##### PROVIDED RECORDS
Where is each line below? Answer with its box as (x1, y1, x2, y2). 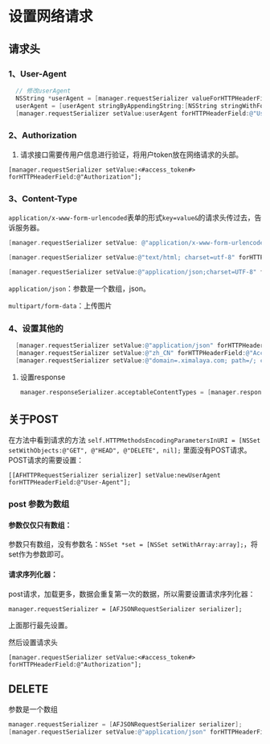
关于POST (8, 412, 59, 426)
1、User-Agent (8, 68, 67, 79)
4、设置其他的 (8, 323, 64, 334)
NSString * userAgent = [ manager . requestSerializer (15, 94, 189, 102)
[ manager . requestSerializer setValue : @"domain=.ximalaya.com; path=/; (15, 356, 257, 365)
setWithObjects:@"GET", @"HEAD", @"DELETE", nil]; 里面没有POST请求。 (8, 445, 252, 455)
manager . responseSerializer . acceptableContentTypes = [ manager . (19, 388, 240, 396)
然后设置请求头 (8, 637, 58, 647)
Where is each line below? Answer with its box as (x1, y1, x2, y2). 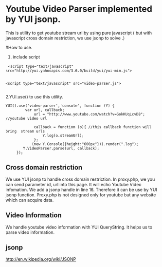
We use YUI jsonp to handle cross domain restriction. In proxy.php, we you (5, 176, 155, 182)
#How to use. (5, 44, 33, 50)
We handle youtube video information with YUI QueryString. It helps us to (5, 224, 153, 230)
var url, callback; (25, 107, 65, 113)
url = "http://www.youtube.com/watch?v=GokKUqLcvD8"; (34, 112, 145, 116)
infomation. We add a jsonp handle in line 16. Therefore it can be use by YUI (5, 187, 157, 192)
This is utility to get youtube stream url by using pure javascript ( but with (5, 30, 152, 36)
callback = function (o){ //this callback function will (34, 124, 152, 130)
##########
→ WHAT TO DO: Reproduce all lines above exactly. Leave the images out.

→ SOLUTION TO THE EXERCISE:
Where is each line below? Answer with its box as (x1, y1, x2, y2). 
关于POST (8, 412, 59, 426)
1、User-Agent (8, 68, 67, 79)
4、设置其他的 (8, 323, 64, 334)
NSString * userAgent = [ manager . requestSerializer (15, 94, 189, 102)
[ manager . requestSerializer setValue : @"domain=.ximalaya.com; path=/; (15, 356, 257, 365)
setWithObjects:@"GET", @"HEAD", @"DELETE", nil]; 里面没有POST请求。 (8, 445, 252, 455)
manager . responseSerializer . acceptableContentTypes = [ manager . (19, 388, 240, 396)
然后设置请求头 (8, 637, 58, 647)
Where is each line below? Answer with its box as (x1, y1, x2, y2). 
We use YUI jsonp to handle cross domain restriction. In proxy.php, we you (5, 176, 155, 182)
#How to use. (5, 44, 33, 50)
We handle youtube video information with YUI QueryString. It helps us to (5, 224, 153, 230)
var url, callback; (25, 107, 65, 113)
url = "http://www.youtube.com/watch?v=GokKUqLcvD8"; (34, 112, 145, 116)
infomation. We add a jsonp handle in line 16. Therefore it can be use by YUI (5, 187, 157, 192)
This is utility to get youtube stream url by using pure javascript ( but with (5, 30, 152, 36)
callback = function (o){ //this callback function will (34, 124, 152, 130)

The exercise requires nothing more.